I remember doodling designs as a kid for a room-sized paradise for my hamsters if only I could've afforded enough cages and connector tunnels and bogarted an entire room for them. every once in a while, adulthood has its perks, lol - it's my house and I can do what I want! I'm splurging like mad on my bunnies, but I figure it's still cheaper than having kids! (plus there's no downside to spoiling the hell out of them)


----------



## ldoerr (Aug 16, 2012)

This site shows you how to do the coroplast. http://www.guineapigcages.com/howto.htm It is really easy.

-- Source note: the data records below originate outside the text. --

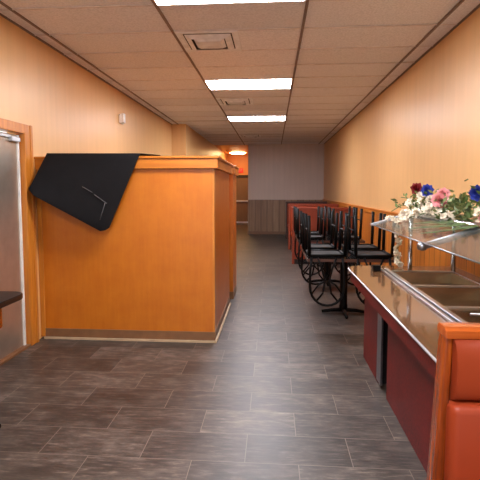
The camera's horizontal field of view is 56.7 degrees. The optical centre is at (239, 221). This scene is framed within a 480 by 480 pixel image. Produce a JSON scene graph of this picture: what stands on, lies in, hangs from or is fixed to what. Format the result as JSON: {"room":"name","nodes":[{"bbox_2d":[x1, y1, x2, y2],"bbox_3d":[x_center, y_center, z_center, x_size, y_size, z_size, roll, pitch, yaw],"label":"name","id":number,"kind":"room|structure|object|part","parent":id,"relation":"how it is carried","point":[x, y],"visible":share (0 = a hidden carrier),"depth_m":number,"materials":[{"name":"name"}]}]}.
{"room":"restaurant dining room","nodes":[
{"label":"restaurant dining room","id":0,"kind":"room"},
{"bbox_2d":[0,16,171,338],"bbox_3d":[-2.118,-0.384,3.950,0.150,3.200,12.800,0,4,4],"label":"wall","id":1,"kind":"structure","parent":0,"point":[68,109],"depth_m":4.93,"materials":[{"name":"beige paint"}]},
{"bbox_2d":[0,132,30,365],"bbox_3d":[-2.122,0.232,3.743,0.160,2.000,1.000,0,4,4],"label":"door","id":2,"kind":"structure","parent":1,"relation":"in","point":[13,330],"depth_m":4.02,"materials":[{"name":"grey metal"}]},
{"bbox_2d":[0,118,38,345],"bbox_3d":[-2.077,0.181,3.711,0.094,2.106,1.250,0,4,4],"label":"trim","id":3,"kind":"structure","parent":1,"relation":"attached to","point":[25,132],"depth_m":4.23,"materials":[{"name":"brown wood"}]},
{"bbox_2d":[119,113,125,123],"bbox_3d":[-1.790,-1.566,6.786,0.075,0.150,0.140,0,4,4],"label":"wall sensor","id":4,"kind":"object","parent":1,"relation":"attached to","point":[122,119],"visible":1,"depth_m":6.73,"materials":[{"name":"white plastic"}]},
{"bbox_2d":[172,124,226,160],"bbox_3d":[-1.139,-1.174,14.929,0.480,3.200,9.300,0,4,4],"label":"wall","id":5,"kind":"structure","parent":0,"point":[186,141],"depth_m":10.78,"materials":[{"name":"beige paint"}]},
{"bbox_2d":[0,0,479,144],"bbox_3d":[0.121,-1.925,5.989,4.000,0.008,17.126,0,4,4],"label":"trim","id":6,"kind":"structure","parent":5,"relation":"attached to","point":[309,0],"depth_m":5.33,"materials":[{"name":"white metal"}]},
{"bbox_2d":[0,224,426,479],"bbox_3d":[0.298,0.936,8.591,4.300,0.100,22.200,0,4,4],"label":"floor","id":7,"kind":"structure","parent":0,"point":[287,389],"depth_m":3.11,"materials":[{"name":"tile"}]},
{"bbox_2d":[0,291,22,427],"bbox_3d":[-1.803,0.930,2.744,0.590,0.752,1.160,0,4,4],"label":"dining table","id":8,"kind":"object","parent":7,"relation":"on","point":[7,298],"visible":1,"depth_m":3.09,"materials":[{"name":"laminate"}]},
{"bbox_2d":[34,156,232,342],"bbox_3d":[-1.048,0.224,5.110,1.815,1.820,1.564,0,4,4],"label":"divider","id":9,"kind":"object","parent":7,"relation":"on","point":[159,272],"visible":0.91,"depth_m":4.38,"materials":[{"name":"brown wood"}]},
{"bbox_2d":[29,153,159,230],"bbox_3d":[-1.391,-0.295,4.416,1.214,0.747,0.430,-1,4,-7],"label":"rubber mat","id":10,"kind":"object","parent":9,"relation":"hanging from","point":[90,188],"visible":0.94,"depth_m":4.24,"materials":[{"name":"black rubber"}]},
{"bbox_3d":[-1.099,-0.574,4.363,1.815,0.120,0.184,0,4,4],"label":"cap rail","id":11,"kind":"part","parent":9,"relation":"part of","materials":[{"name":"brown wood"}]},
{"bbox_3d":[-0.248,0.235,5.097,0.118,1.600,1.370,0,4,4],"label":"panel","id":12,"kind":"part","parent":9,"relation":"part of","materials":[{"name":"brown wood"}]},
{"bbox_3d":[-0.235,-0.626,5.077,0.197,0.120,1.389,0,4,4],"label":"cap rail","id":13,"kind":"part","parent":9,"relation":"part of","materials":[{"name":"brown wood"}]},
{"bbox_2d":[229,165,238,298],"bbox_3d":[-0.946,0.134,6.363,1.835,1.820,0.584,0,4,4],"label":"divider","id":14,"kind":"object","parent":7,"relation":"on","point":[232,177],"visible":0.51,"depth_m":6.09,"materials":[{"name":"brown wood"}]},
{"bbox_3d":[-0.982,0.158,6.166,1.791,1.600,0.100,0,4,4],"label":"panel","id":15,"kind":"part","parent":14,"relation":"part of","materials":[{"name":"brown wood"}]},
{"bbox_3d":[-0.960,-0.700,6.103,1.835,0.120,0.184,0,4,4],"label":"cap rail","id":16,"kind":"part","parent":14,"relation":"part of","materials":[{"name":"brown wood"}]},
{"bbox_3d":[-0.129,0.145,6.354,0.120,1.600,0.400,0,4,4],"label":"panel","id":17,"kind":"part","parent":14,"relation":"part of","materials":[{"name":"brown wood"}]},
{"bbox_2d":[286,201,326,238],"bbox_3d":[1.981,-0.021,13.254,1.230,1.140,0.562,0,4,4],"label":"bench","id":18,"kind":"object","parent":7,"relation":"on","point":[287,202],"visible":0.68,"depth_m":13.41,"materials":[{"name":"brown wood"}]},
{"bbox_3d":[1.411,-0.015,13.523,0.045,1.090,0.094,0,4,4],"label":"post","id":19,"kind":"part","parent":18,"relation":"part of","materials":[{"name":"brown wood"}]},
{"bbox_2d":[287,203,316,223],"bbox_3d":[2.011,-0.228,13.415,1.155,0.630,0.078,0,4,4],"label":"cushion","id":20,"kind":"object","parent":18,"relation":"on","point":[287,203],"depth_m":13.41,"materials":[{"name":"red leather"}]},
{"bbox_3d":[1.998,-0.581,13.443,1.230,0.050,0.102,0,4,4],"label":"rail","id":21,"kind":"part","parent":18,"relation":"part of","materials":[{"name":"brown wood"}]},
{"bbox_2d":[288,204,338,251],"bbox_3d":[1.804,0.151,10.866,1.230,1.140,0.562,0,4,4],"label":"bench","id":22,"kind":"object","parent":7,"relation":"on","point":[289,205],"visible":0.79,"depth_m":11.04,"materials":[{"name":"brown wood"}]},
{"bbox_3d":[1.234,0.157,11.136,0.045,1.090,0.094,0,4,4],"label":"post","id":23,"kind":"part","parent":22,"relation":"part of","materials":[{"name":"brown wood"}]},
{"bbox_3d":[1.821,-0.409,11.056,1.230,0.050,0.102,0,4,4],"label":"rail","id":24,"kind":"part","parent":22,"relation":"part of","materials":[{"name":"brown wood"}]},
{"bbox_2d":[290,206,337,231],"bbox_3d":[1.834,-0.056,11.028,1.155,0.630,0.078,0,4,4],"label":"cushion","id":25,"kind":"object","parent":22,"relation":"on","point":[290,206],"depth_m":11.03,"materials":[{"name":"red leather"}]},
{"bbox_2d":[292,207,353,264],"bbox_3d":[1.677,0.274,9.163,1.230,1.140,0.562,0,4,4],"label":"bench","id":26,"kind":"object","parent":7,"relation":"on","point":[312,211],"visible":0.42,"depth_m":8.89,"materials":[{"name":"red leather"}]},
{"bbox_3d":[1.075,0.311,8.983,0.045,1.090,0.094,0,4,4],"label":"post","id":27,"kind":"part","parent":26,"relation":"part of","materials":[{"name":"brown wood"}]},
{"bbox_3d":[1.660,-0.254,8.896,1.230,0.050,0.102,0,4,4],"label":"rail","id":28,"kind":"part","parent":26,"relation":"part of","materials":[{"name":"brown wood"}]},
{"bbox_2d":[295,234,364,285],"bbox_3d":[1.378,0.620,7.030,0.972,0.750,0.972,0,4,4],"label":"pedestal table","id":29,"kind":"object","parent":7,"relation":"on","point":[327,239],"visible":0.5,"depth_m":7.09,"materials":[{"name":"metal"}]},
{"bbox_2d":[293,206,322,262],"bbox_3d":[1.106,0.242,7.335,0.442,0.979,0.488,0,4,4],"label":"cafe chair","id":30,"kind":"object","parent":29,"relation":"on","point":[294,207],"visible":0.36,"depth_m":7.47,"materials":[{"name":"black metal"}]},
{"bbox_3d":[0.925,-0.043,7.513,0.037,0.437,0.060,-2,5,-27],"label":"leg","id":31,"kind":"part","parent":30,"relation":"part of","materials":[{"name":"black metal"}]},
{"bbox_3d":[1.315,-0.040,7.485,0.037,0.437,0.060,3,5,35],"label":"leg","id":32,"kind":"part","parent":30,"relation":"part of","materials":[{"name":"black metal"}]},
{"bbox_3d":[1.286,-0.012,7.087,0.037,0.437,0.060,-2,5,-27],"label":"leg","id":33,"kind":"part","parent":30,"relation":"part of","materials":[{"name":"black metal"}]},
{"bbox_2d":[295,207,326,274],"bbox_3d":[1.061,0.287,6.718,0.442,0.979,0.488,0,4,4],"label":"cafe chair","id":34,"kind":"object","parent":29,"relation":"on","point":[317,237],"visible":0.62,"depth_m":6.53,"materials":[{"name":"black metal"}]},
{"bbox_3d":[0.881,0.000,6.927,0.037,0.437,0.060,-2,5,-27],"label":"leg","id":35,"kind":"part","parent":34,"relation":"part of","materials":[{"name":"black metal"}]},
{"bbox_3d":[0.852,0.028,6.529,0.037,0.437,0.060,3,5,35],"label":"leg","id":36,"kind":"part","parent":34,"relation":"part of","materials":[{"name":"black metal"}]},
{"bbox_3d":[1.062,0.226,6.729,0.404,0.028,0.404,0,4,4],"label":"seat frame","id":37,"kind":"part","parent":34,"relation":"part of","materials":[{"name":"black metal"}]},
{"bbox_3d":[1.272,0.002,6.898,0.037,0.437,0.060,3,5,35],"label":"leg","id":38,"kind":"part","parent":34,"relation":"part of","materials":[{"name":"black metal"}]},
{"bbox_3d":[1.242,0.030,6.500,0.037,0.437,0.060,-2,5,-27],"label":"leg","id":39,"kind":"part","parent":34,"relation":"part of","materials":[{"name":"black metal"}]},
{"bbox_2d":[324,206,355,263],"bbox_3d":[1.620,0.245,7.297,0.442,0.979,0.488,0,4,4],"label":"cafe chair","id":40,"kind":"object","parent":29,"relation":"on","point":[325,207],"visible":0.34,"depth_m":7.07,"materials":[{"name":"black metal"}]},
{"bbox_3d":[1.409,-0.011,7.078,0.037,0.437,0.060,3,5,35],"label":"leg","id":41,"kind":"part","parent":40,"relation":"part of","materials":[{"name":"black metal"}]},
{"bbox_3d":[1.800,-0.009,7.049,0.037,0.437,0.060,-2,5,-27],"label":"leg","id":42,"kind":"part","parent":40,"relation":"part of","materials":[{"name":"black metal"}]},
{"bbox_2d":[329,208,362,275],"bbox_3d":[1.574,0.289,6.680,0.442,0.979,0.488,0,4,4],"label":"cafe chair","id":43,"kind":"object","parent":29,"relation":"on","point":[356,209],"visible":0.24,"depth_m":6.48,"materials":[{"name":"black metal"}]},
{"bbox_3d":[1.395,0.002,6.889,0.037,0.437,0.060,-2,5,-27],"label":"leg","id":44,"kind":"part","parent":43,"relation":"part of","materials":[{"name":"black metal"}]},
{"bbox_3d":[1.365,0.031,6.491,0.037,0.437,0.060,3,5,35],"label":"leg","id":45,"kind":"part","parent":43,"relation":"part of","materials":[{"name":"black metal"}]},
{"bbox_3d":[1.756,0.033,6.462,0.037,0.437,0.060,-2,5,-27],"label":"leg","id":46,"kind":"part","parent":43,"relation":"part of","materials":[{"name":"black metal"}]},
{"bbox_2d":[302,248,394,318],"bbox_3d":[1.249,0.746,5.289,0.972,0.750,0.972,0,4,4],"label":"pedestal table","id":47,"kind":"object","parent":7,"relation":"on","point":[343,305],"visible":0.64,"depth_m":5.35,"materials":[{"name":"metal"}]},
{"bbox_2d":[300,211,338,284],"bbox_3d":[0.977,0.367,5.594,0.442,0.979,0.488,0,4,4],"label":"cafe chair","id":48,"kind":"object","parent":47,"relation":"on","point":[330,245],"visible":0.75,"depth_m":5.73,"materials":[{"name":"black metal"}]},
{"bbox_3d":[0.795,0.083,5.773,0.037,0.437,0.060,-2,5,-27],"label":"leg","id":49,"kind":"part","parent":48,"relation":"part of","materials":[{"name":"black metal"}]},
{"bbox_3d":[0.766,0.111,5.375,0.037,0.437,0.060,3,5,35],"label":"leg","id":50,"kind":"part","parent":48,"relation":"part of","materials":[{"name":"black metal"}]},
{"bbox_3d":[0.976,0.309,5.575,0.404,0.028,0.404,0,4,4],"label":"seat frame","id":51,"kind":"part","parent":48,"relation":"part of","materials":[{"name":"black metal"}]},
{"bbox_3d":[1.186,0.085,5.744,0.037,0.437,0.060,3,5,35],"label":"leg","id":52,"kind":"part","parent":48,"relation":"part of","materials":[{"name":"black metal"}]},
{"bbox_3d":[1.157,0.113,5.346,0.037,0.437,0.060,-2,5,-27],"label":"leg","id":53,"kind":"part","parent":48,"relation":"part of","materials":[{"name":"black metal"}]},
{"bbox_2d":[304,213,348,306],"bbox_3d":[0.952,0.412,4.975,0.442,0.979,0.488,0,4,4],"label":"cafe chair","id":54,"kind":"object","parent":47,"relation":"on","point":[317,254],"visible":1,"depth_m":4.79,"materials":[{"name":"black metal"}]},
{"bbox_3d":[0.772,0.125,5.184,0.037,0.437,0.060,-2,5,-27],"label":"leg","id":55,"kind":"part","parent":54,"relation":"part of","materials":[{"name":"black metal"}]},
{"bbox_3d":[0.742,0.154,4.787,0.037,0.437,0.060,3,5,35],"label":"leg","id":56,"kind":"part","parent":54,"relation":"part of","materials":[{"name":"black metal"}]},
{"bbox_3d":[0.953,0.351,4.986,0.404,0.028,0.404,0,4,4],"label":"seat frame","id":57,"kind":"part","parent":54,"relation":"part of","materials":[{"name":"black metal"}]},
{"bbox_3d":[0.953,0.375,4.988,0.380,0.035,0.380,0,4,4],"label":"seat","id":58,"kind":"part","parent":54,"relation":"part of","materials":[{"name":"black leather"}]},
{"bbox_3d":[1.163,0.127,5.156,0.037,0.437,0.060,3,5,35],"label":"leg","id":59,"kind":"part","parent":54,"relation":"part of","materials":[{"name":"black metal"}]},
{"bbox_3d":[1.133,0.156,4.758,0.037,0.437,0.060,-2,5,-27],"label":"leg","id":60,"kind":"part","parent":54,"relation":"part of","materials":[{"name":"black metal"}]},
{"bbox_2d":[340,211,382,285],"bbox_3d":[1.491,0.370,5.556,0.442,0.979,0.488,0,4,4],"label":"cafe chair","id":61,"kind":"object","parent":47,"relation":"on","point":[370,246],"visible":0.41,"depth_m":5.53,"materials":[{"name":"black metal"}]},
{"bbox_3d":[1.309,0.085,5.735,0.037,0.437,0.060,-2,5,-27],"label":"leg","id":62,"kind":"part","parent":61,"relation":"part of","materials":[{"name":"black metal"}]},
{"bbox_3d":[1.490,0.312,5.537,0.404,0.028,0.404,0,4,4],"label":"seat frame","id":63,"kind":"part","parent":61,"relation":"part of","materials":[{"name":"black metal"}]},
{"bbox_3d":[1.700,0.087,5.706,0.037,0.437,0.060,3,5,35],"label":"leg","id":64,"kind":"part","parent":61,"relation":"part of","materials":[{"name":"black metal"}]},
{"bbox_3d":[1.671,0.116,5.308,0.037,0.437,0.060,-2,5,-27],"label":"leg","id":65,"kind":"part","parent":61,"relation":"part of","materials":[{"name":"black metal"}]},
{"bbox_2d":[347,214,395,304],"bbox_3d":[1.445,0.414,4.939,0.442,0.979,0.488,0,4,4],"label":"cafe chair","id":66,"kind":"object","parent":47,"relation":"on","point":[382,255],"visible":0.59,"depth_m":4.76,"materials":[{"name":"black metal"}]},
{"bbox_3d":[1.266,0.128,5.148,0.037,0.437,0.060,-2,5,-27],"label":"leg","id":67,"kind":"part","parent":66,"relation":"part of","materials":[{"name":"black metal"}]},
{"bbox_3d":[1.236,0.156,4.750,0.037,0.437,0.060,3,5,35],"label":"leg","id":68,"kind":"part","parent":66,"relation":"part of","materials":[{"name":"black metal"}]},
{"bbox_3d":[1.446,0.354,4.950,0.404,0.028,0.404,0,4,4],"label":"seat frame","id":69,"kind":"part","parent":66,"relation":"part of","materials":[{"name":"black metal"}]},
{"bbox_3d":[1.446,0.377,4.952,0.380,0.035,0.380,0,4,4],"label":"seat","id":70,"kind":"part","parent":66,"relation":"part of","materials":[{"name":"black leather"}]},
{"bbox_3d":[1.657,0.130,5.119,0.037,0.437,0.060,3,5,35],"label":"leg","id":71,"kind":"part","parent":66,"relation":"part of","materials":[{"name":"black metal"}]},
{"bbox_3d":[1.627,0.158,4.721,0.037,0.437,0.060,-2,5,-27],"label":"leg","id":72,"kind":"part","parent":66,"relation":"part of","materials":[{"name":"black metal"}]},
{"bbox_2d":[348,213,479,472],"bbox_3d":[1.370,0.642,2.850,0.980,1.310,2.540,0,4,4],"label":"buffet counter","id":73,"kind":"object","parent":7,"relation":"on","point":[401,335],"depth_m":2.79,"materials":[{"name":"red laminate"}]},
{"bbox_3d":[1.063,0.915,3.376,0.018,0.630,0.122,0,4,4],"label":"edge trim","id":74,"kind":"part","parent":73,"relation":"part of","materials":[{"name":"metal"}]},
{"bbox_3d":[1.452,0.195,3.787,0.036,0.468,0.036,0,4,4],"label":"post","id":75,"kind":"part","parent":73,"relation":"part of","materials":[{"name":"silver metal"}]},
{"bbox_2d":[349,265,479,358],"bbox_3d":[1.375,0.505,2.835,0.970,0.015,2.530,0,4,4],"label":"countertop","id":76,"kind":"structure","parent":73,"relation":"on","point":[422,321],"depth_m":2.79,"materials":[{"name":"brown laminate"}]},
{"bbox_3d":[1.168,0.496,2.739,0.072,0.018,2.310,0,4,4],"label":"tray rail","id":77,"kind":"part","parent":73,"relation":"part of","materials":[{"name":"metal"}]},
{"bbox_2d":[385,179,479,267],"bbox_3d":[1.477,0.092,3.105,0.553,0.771,1.935,0,4,4],"label":"flower garland","id":78,"kind":"object","parent":73,"relation":"on","point":[440,203],"visible":0.98,"depth_m":3.39,"materials":[{"name":"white plant"}]},
{"bbox_3d":[1.528,-0.290,3.844,0.115,0.104,0.050,2,-14,23],"label":"red flower","id":79,"kind":"part","parent":78,"relation":"part of","materials":[{"name":"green plant"}]},
{"bbox_3d":[1.430,0.148,3.149,0.277,0.615,1.854,0,4,4],"label":"stem","id":80,"kind":"part","parent":78,"relation":"part of","materials":[{"name":"green plant"}]},
{"bbox_3d":[1.536,-0.256,3.646,0.110,0.111,0.046,2,-14,23],"label":"blue flower","id":81,"kind":"part","parent":78,"relation":"part of","materials":[{"name":"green plant"}]},
{"bbox_3d":[1.503,-0.169,3.352,0.135,0.140,0.058,2,-14,23],"label":"pink flower","id":82,"kind":"part","parent":78,"relation":"part of","materials":[{"name":"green plant"}]},
{"bbox_3d":[1.537,-0.213,3.371,0.108,0.112,0.047,2,-14,23],"label":"pink flower","id":83,"kind":"part","parent":78,"relation":"part of","materials":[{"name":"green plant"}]},
{"bbox_3d":[1.510,-0.182,2.829,0.110,0.111,0.046,2,-14,23],"label":"blue flower","id":84,"kind":"part","parent":78,"relation":"part of","materials":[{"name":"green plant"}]},
{"bbox_2d":[394,272,479,285],"bbox_3d":[1.512,0.486,3.467,0.498,0.085,0.558,0,4,4],"label":"pan","id":85,"kind":"object","parent":73,"relation":"in","point":[414,278],"visible":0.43,"depth_m":3.71,"materials":[{"name":"metal"}]},
{"bbox_2d":[408,219,478,233],"bbox_3d":[1.294,0.022,2.912,0.302,0.101,0.745,0,4,4],"label":"fern sprig","id":86,"kind":"object","parent":73,"relation":"on","point":[456,224],"visible":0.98,"depth_m":2.80,"materials":[{"name":"green plant"}]},
{"bbox_2d":[416,287,479,306],"bbox_3d":[1.468,0.529,2.877,0.498,0.085,0.553,0,4,4],"label":"pan","id":87,"kind":"object","parent":73,"relation":"in","point":[445,296],"visible":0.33,"depth_m":3.12,"materials":[{"name":"metal"}]},
{"bbox_3d":[1.365,0.090,2.579,0.659,0.170,0.060,0,4,4],"label":"support arm","id":88,"kind":"part","parent":73,"relation":"part of","materials":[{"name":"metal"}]},
{"bbox_3d":[1.799,0.187,3.740,0.036,0.479,0.036,0,4,4],"label":"post","id":89,"kind":"part","parent":73,"relation":"part of","materials":[{"name":"silver metal"}]},
{"bbox_2d":[448,309,479,322],"bbox_3d":[1.424,0.565,2.290,0.498,0.096,0.553,0,4,4],"label":"pan","id":90,"kind":"object","parent":73,"relation":"in","point":[468,315],"visible":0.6,"depth_m":2.55,"materials":[{"name":"metal"}]},
{"bbox_2d":[426,322,479,479],"bbox_3d":[1.152,0.884,1.208,1.131,1.064,0.547,0,4,4],"label":"bench","id":91,"kind":"object","parent":7,"relation":"on","point":[454,446],"visible":1,"depth_m":1.40,"materials":[{"name":"red wood"}]},
{"bbox_3d":[0.644,0.868,1.483,0.077,1.055,0.062,0,4,4],"label":"post","id":92,"kind":"part","parent":91,"relation":"part of","materials":[{"name":"red wood"}]},
{"bbox_3d":[1.193,0.353,1.403,1.083,0.034,0.077,0,4,4],"label":"rail","id":93,"kind":"part","parent":91,"relation":"part of","materials":[{"name":"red wood"}]},
{"bbox_2d":[444,399,479,479],"bbox_3d":[1.174,0.759,1.395,1.025,0.366,0.081,0,4,4],"label":"cushion","id":94,"kind":"object","parent":91,"relation":"on","point":[461,416],"depth_m":1.39,"materials":[{"name":"red leather"}]},
{"bbox_2d":[227,155,247,174],"bbox_3d":[1.180,-1.501,19.484,3.870,3.200,0.150,0,4,4],"label":"wall","id":95,"kind":"structure","parent":0,"point":[241,161],"depth_m":19.42,"materials":[{"name":"orange paint"}]},
{"bbox_2d":[236,175,247,223],"bbox_3d":[0.077,-0.964,19.463,0.960,2.130,0.130,0,4,4],"label":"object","id":96,"kind":"structure","parent":95,"relation":"in","point":[241,180],"depth_m":19.46,"materials":[{"name":"wood"}]},
{"bbox_2d":[0,0,479,154],"bbox_3d":[0.303,-2.124,8.445,4.200,0.054,22.050,0,4,4],"label":"ceiling","id":97,"kind":"structure","parent":0,"point":[336,13],"depth_m":4.83,"materials":[{"name":"tile"}]},
{"bbox_2d":[174,31,241,51],"bbox_3d":[-0.300,-1.799,4.494,0.600,0.037,0.600,0,4,4],"label":"ceiling vent","id":98,"kind":"object","parent":97,"relation":"in","point":[205,41],"visible":1,"depth_m":4.41,"materials":[{"name":"white metal"}]},
{"bbox_3d":[-0.300,-1.782,4.495,0.230,0.003,0.230,0,4,4],"label":"plate","id":99,"kind":"part","parent":98,"relation":"part of","materials":[{"name":"white metal"}]},
{"bbox_2d":[154,0,305,5],"bbox_3d":[-0.097,-1.752,3.253,1.194,0.072,0.583,0,4,4],"label":"ceiling light","id":100,"kind":"object","parent":97,"relation":"attached to","point":[157,2],"visible":1,"depth_m":3.52,"materials":[{"name":"white plastic"}]},
{"bbox_2d":[156,0,282,3],"bbox_3d":[-0.097,-1.740,3.254,1.170,0.036,0.559,0,4,4],"label":"diffuser","id":101,"kind":"object","parent":100,"relation":"attached to","point":[157,1],"depth_m":3.52,"materials":[{"name":"white plastic"}]},
{"bbox_2d":[216,98,253,104],"bbox_3d":[-0.074,-2.018,7.532,0.600,0.037,0.600,0,4,4],"label":"ceiling vent","id":102,"kind":"object","parent":97,"relation":"in","point":[222,101],"visible":1,"depth_m":7.45,"materials":[{"name":"white metal"}]},
{"bbox_3d":[-0.074,-2.001,7.534,0.230,0.003,0.230,0,4,4],"label":"plate","id":103,"kind":"part","parent":102,"relation":"part of","materials":[{"name":"white metal"}]},
{"bbox_2d":[229,152,246,153],"bbox_3d":[-0.088,-2.746,17.905,0.720,0.070,0.720,0,4,4],"label":"hallway light","id":104,"kind":"object","parent":97,"relation":"attached to","point":[229,152],"visible":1,"depth_m":17.70,"materials":[{"name":"white plastic"}]},
{"bbox_2d":[204,78,291,89],"bbox_3d":[0.129,-1.970,6.292,1.194,0.072,0.583,0,4,4],"label":"ceiling light","id":105,"kind":"object","parent":97,"relation":"attached to","point":[277,83],"visible":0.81,"depth_m":6.31,"materials":[{"name":"white plastic"}]},
{"bbox_2d":[227,115,285,120],"bbox_3d":[0.354,-2.189,9.331,1.194,0.072,0.583,0,4,4],"label":"ceiling light","id":106,"kind":"object","parent":97,"relation":"attached to","point":[259,117],"visible":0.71,"depth_m":9.32,"materials":[{"name":"white plastic"}]},
{"bbox_2d":[248,141,323,199],"bbox_3d":[1.524,-1.169,14.858,2.500,3.200,0.150,0,4,4],"label":"wall","id":107,"kind":"structure","parent":0,"point":[275,171],"depth_m":14.75,"materials":[{"name":"beige paint"}]},
{"bbox_2d":[248,201,285,230],"bbox_3d":[1.515,-0.175,14.846,2.504,1.040,0.016,0,4,4],"label":"wainscoting","id":108,"kind":"structure","parent":107,"relation":"attached to","point":[262,215],"depth_m":14.88,"materials":[{"name":"brown wood"}]},
{"bbox_2d":[248,231,285,233],"bbox_3d":[1.515,0.384,14.882,2.504,0.100,0.025,0,4,4],"label":"baseboard","id":109,"kind":"structure","parent":107,"relation":"attached to","point":[249,232],"depth_m":14.91,"materials":[{"name":"brown wood"}]},
{"bbox_2d":[248,200,322,200],"bbox_3d":[1.514,-0.703,14.801,2.506,0.040,0.030,0,4,4],"label":"trim","id":110,"kind":"structure","parent":107,"relation":"attached to","point":[248,200],"depth_m":14.79,"materials":[{"name":"brown wood"}]},
{"bbox_2d":[324,7,479,221],"bbox_3d":[2.198,-0.534,6.032,0.150,3.200,17.600,0,4,4],"label":"wall","id":111,"kind":"structure","parent":0,"point":[424,128],"depth_m":5.17,"materials":[{"name":"beige paint"}]},
{"bbox_2d":[322,199,479,238],"bbox_3d":[2.094,-0.081,6.022,0.050,0.082,17.500,0,4,4],"label":"trim","id":112,"kind":"structure","parent":111,"relation":"attached to","point":[366,209],"depth_m":6.20,"materials":[{"name":"brown wood"}]},
{"bbox_2d":[327,203,479,276],"bbox_3d":[2.111,0.462,6.059,0.016,1.030,17.500,0,4,4],"label":"wainscoting","id":113,"kind":"structure","parent":111,"relation":"attached to","point":[468,247],"depth_m":4.83,"materials":[{"name":"orange wood"}]}
]}

All you need is a box cutter and the coroplast. I have actually found that the hardest part of the coroplast is getting it home. It comes in 4ft x 8ft sheets at home depot. I spent $12 counting tax on my most recent piece. I really like working with it. Cuts easily enough. It is sturdy and cleans VERY well. (just use a paper towel on the pee). Even dried up pee and pee stains come off supper fast with just a little bit of water and paper towels. (Shiny Things is not litter box trained). I so far have no complaints with using it. My advice would be to put the coroplast on the inside of the wire and not the outside. Poop gets stuck between the wire and corplast when the coroplast is on the outside.


----------



## Imbrium (Aug 17, 2012)

I went back to home depot again, this time asking where the plexiglass was instead of "do you sell coroplast" (which produced a blank stare when I tried that last week, lol)... they had a sticker for 24''x18'' sheets for about $5 each (which were sold out) and then 24''x36'' sheets that were in stock (I got two for $14.56), but sadly I couldn't find 4'x8' sheets or even a price marker for where they should be (ie if they weren't in stock) 

I think I'll put the tiles on top of the coroplast for traction, since cloth is out of the question (Nala's a chewer)


----------



## Imbrium (Aug 17, 2012)

question... what are people using to secure doors/lids on their NIC cages and where do you buy whatever it is? the zip-ties leave enough wiggle room to work as a "hinge" on one side of the panels that open, but I'm not sure what the best way is to secure the other three sides.

also, does anyone know what # plastic zip-ties are made of? my city's recycling program takes plastics #1-7, I assume that covers used zip-ties, right? (I checked the packaging they came in and it doesn't say >< )


----------



## ldoerr (Aug 17, 2012)

To secure the doors I use dog leash clips (do not know what they are called sorry). On the sides that ancor the panels to the rest of the cage I use zip ties. I think that for my doors I only zip tie one side. Then I use 1-2 clips total to secure the door. Works well.


----------



## Imbrium (Aug 17, 2012)

happen to remember where you bought 'em?


----------



## ldoerr (Aug 17, 2012)

I bought some from Home Depot and just yesterday I bought the exact same thing from Walmart. Here is a picture of what they look like. http://www.amazon.com/dp/B0009TMUN2/?tag=skimlinks_replacement-20


----------



## Imbrium (Aug 17, 2012)

perfect, thanks! I couldn't quite picture what you were talking about, lol - been a LONG time since I had a dog and my brain arbitrarily decided to draw a blank. I'm gonna need another 1-2 pieces of coroplast anyway, so I'll grab some of those when I go back to home depot - I'm sure if I ask for "the kind of hooks that clip onto things" someone'll know WTF I'm talking about : P


----------



## beccajean220 (Aug 20, 2012)

I just finished building my NIC condo ans I used 1/4in plywood for the shelves and then I covered the plywood with fleece. It seems to work well. And I got a black commercial mat for the bottom of the cage. So hopefully it will be easy to clean. Im just gonna use my vacuum's wand attachment to clean it.


----------